Through the integration of morphological and molecular taxonomic methods, we provide DNA barcode coverage for 35 described species and 70 mite BINs from soil, bird nest, and poultry house-associated assemblages in the Western Palearctic. The integrity of most vouchers was sufficiently maintained for morphological identification, and SEM imaging of diagnostic characters (see the following BIN page for example: BOLD:ADA3054). While only 13 of these species have been previously associated with the poultry red mite27,37, additional species are undoubtedly present in our dataset but remain undetected because of low sequencing success combined with several BINs lacking identifications. Our failure to generate any sequences for Astigmatina (Sarcoptiformes) may be explained by low primer affinity, considering amplification rates were also lowest in this group. Primer affinity, however, does not justify the low successes in other lineages with higher amplification rates. Comparable methods, for example, have yielded much higher successes (77%) among soil and leaf litter mites (including Astigmatina) from subarctic Canada11, demonstrating the broad applicability of these primers among a diverse array of taxa. Since 40% of the amplification products generated uninterpretable chromatograms, poor quality DNA template may be responsible for low sequencing successes among taxa.

The concordance between BINs and mite species was much lower than in some well-studied invertebrates (e.g. perfect concordance in 92% of beetles4 and ticks19). However, similar concordance levels have been reported for many taxa including geometrid moths38 (67%), true bugs39 (70%), and spiders5 (54%). Low concordance is mainly driven by species with large intraspecific divergences (>3% p-distance) resulting in the assignment of two or more BINs. While this does not preclude accurate barcode-based identification, it highlights potentially cryptic species because most BIN splits formed widely separated clades (e.g. >15% p-distance) lacking intermediate haplotypes. In fact, 16S and 18S rRNA gene topologies for Androlaelaps casalis (Berlese, 1887) and Proctolaelaps scolyti Evans, 1958 were congruent with BIN splits, further supporting our cryptic species hypothesis in these taxa27. Rhodacarellus silesiacus Willmann, 1936, on the other hand, also formed two distinct but narrowly separated clades (<3% divergence), with divergences similar to those in species with concordant BINs (e.g. Dermanyssus gallinae and Gamasodes spiniger (Oudemans, 1936)), such that additional sampling may reveal intermediate haplotypes causing the BINs to collapse into one2.

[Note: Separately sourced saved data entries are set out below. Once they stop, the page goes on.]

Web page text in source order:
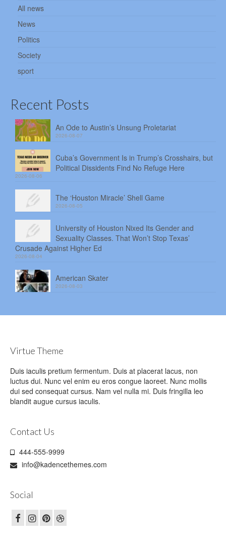
All news
News
Politics
Society
sport
Recent Posts
An Ode to Austin’s Unsung Proletariat
2026-08-07
Cuba’s Government Is in Trump’s Crosshairs, but
Political Dissidents Find No Refuge Here
2026-08-06
The ‘Houston Miracle’ Shell Game
2026-08-05
University of Houston Nixed Its Gender and
Sexuality Classes. That Won’t Stop Texas’
Crusade Against Higher Ed
2026-08-04
American Skater
2026-08-03
Virtue Theme
Duis iaculis pretium fermentum. Duis at placerat lacus, non
luctus dui. Nunc vel enim eu eros congue laoreet. Nunc mollis
dui sed consequat cursus. Nam vel nulla mi. Duis fringilla leo
blandit augue cursus iaculis.
Contact Us
444-555-9999
info@kadencethemes.com
Social

More problematic for the barcode based identification of mites are the two cases of shared barcodes confounded by BIN splits (BIN mixtures) affecting four species: Dendrolaelaps longiusculus (Leitner, 1949)/D. presepum (Berlese, 1918), and Proctolaelaps parascolyti Costa, 1963/P. pygmaeus (Müller, 1859). Since multiple species are assigned to the same BIN, mixtures impede accurate identifications, but may also represent taxonomic errors2. Misidentification is unlikely, since procedures were in place to evaluate and correct such errors. However, both cases of BIN mixtures involve closely allied congenerics which may be subjected to hybridization or incomplete lineage sorting40. Given the large intraspecific divergences observed, though, a more probable explanation is the presence of cryptic diversity compounded by inadequate species descriptions. Future work should scrutinize the morphology of genetic clusters from both mixtures and splits for more effective characters to discriminate these potentially cryptic species.

This study represents the first step towards development of a DNA barcode reference library for the identification of poultry litter, soil, and nest dwelling mites from the Western Palearctic, which may in turn reveal natural enemies key to the control of PRM. Although sequencing success rates should be improved, we demonstrate that nearly 80% of the species analysed can be accurately identified through DNA barcodes. Our BIN analysis, however, indicates a high proportion of cryptic diversity and some potential taxonomic confusion. This method consequently presents a powerful tool not only for the identification of unknown specimens, but as the foundation for integrative taxonomy and diversity estimation in hyperdiverse invertebrates such as mites.